Zweifellos wollte Flick den Krieg. Er drängte „ab Frühjahr
1933 in das Rüstungsgeschäft. Er gehörte schon bald zu den
Unternehmern, die besonders resolut und hartnäckig um
Rüstungsaufträge warben,“ schreibt Johannes Bähr. Im Herbst
1933 startete Flick eine erfolgreiche „Informationskampagne“.
Sein Konzern füge sich besser in die rüstungswirtschaftlichen
Planungen als die Ruhrindustrie, gab er den neuen Herren zu
verstehen und verwies darauf, dass er Kohle- und Erzbergbau und
Stahlproduktion betreibe, nicht auf Rohstoffimporte angewiesen sei.
Ab 1933 stieg die Zahl der Beschäftigten.
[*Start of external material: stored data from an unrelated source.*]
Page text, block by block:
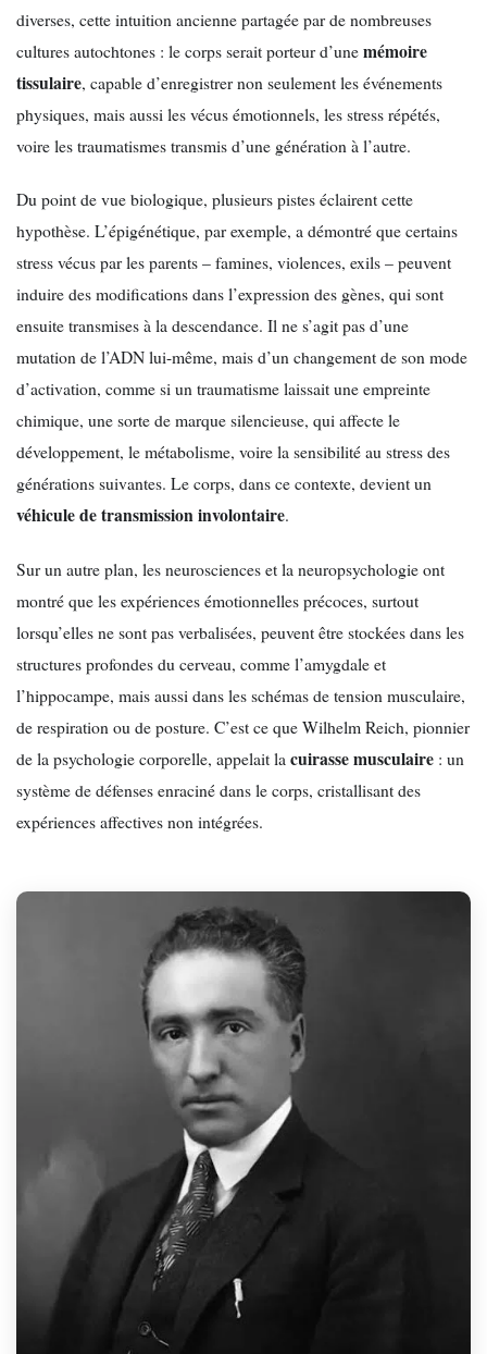
diverses, cette intuition ancienne partagée par de nombreuses
cultures autochtones : le corps serait porteur d’unemémoire
tissulaire, capable d’enregistrer non seulement les événements
physiques, mais aussi les vécus émotionnels, les stress répétés,
voire les traumatismes transmis d’une génération à l’autre.
Du point de vue biologique, plusieurs pistes éclairent cette
hypothèse. L’épigénétique, par exemple, a démontré que certains
stress vécus par les parents – famines, violences, exils – peuvent
induire des modifications dans l’expression des gènes, qui sont
ensuite transmises à la descendance. Il ne s’agit pas d’une
mutation de l’ADN lui-même, mais d’un changement de son mode
d’activation, comme si un traumatisme laissait une empreinte
chimique, une sorte de marque silencieuse, qui affecte le
développement, le métabolisme, voire la sensibilité au stress des
générations suivantes. Le corps, dans ce contexte, devient un
véhicule de transmission involontaire.
Sur un autre plan, les neurosciences et la neuropsychologie ont
montré que les expériences émotionnelles précoces, surtout
lorsqu’elles ne sont pas verbalisées, peuvent être stockées dans les
structures profondes du cerveau, comme l’amygdale et
l’hippocampe, mais aussi dans les schémas de tension musculaire,
de respiration ou de posture. C’est ce que Wilhelm Reich, pionnier
de la psychologie corporelle, appelait la cuirasse musculaire : un
système de défenses enraciné dans le corps, cristallisant des
expériences affectives non intégrées.
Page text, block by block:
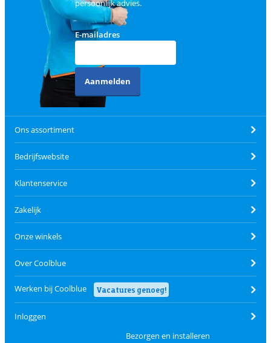
persoonlijk advies.
E-mailadres
Aanmelden
Ons assortiment
Bedrijfswebsite
Klantenservice
Zakelijk
Onze winkels
Over Coolblue
Werken bij Coolblue Vacatures genoeg!
Inloggen
Bezorgen en installeren
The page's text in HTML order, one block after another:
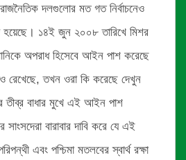
রাজনৈতিক দলগুলোর মত গত নির্বাচনেও
হয়েছে। ১৪ই জুন ২০০৮ তারিখে মিশর
অপরাধ হিসেবে আইন পাশ করেছে
রেখেছে, তখন ওরা কি করেছে দেখুন
তীব্র বাধার মুখে এই আইন পাশ
বারাবার দাবি করে যে এই
এবং পশ্চিমা মতলবের স্বার্থ রক্ষা

Und des Profits: Von 1933
225 Mio auf 1 Mrd. Reichsmark.
Flicks Arisierungspolitik gehörte neben der Kriegstreiberei zu
weiteren großen Verbrechenskomplexen, die Ausbeutung von
Zwangsarbeitern und die Ausplünderung besetzter Gebiete sollten
folgen. Für die Arisierung der Petschek-Konzerne lässt er ein
Gesetz entwerfen, das dann von Göring am 3. Dezember 1938 in der
Verordnung über den Einsatz jüdischen Vermögens befolgt wird.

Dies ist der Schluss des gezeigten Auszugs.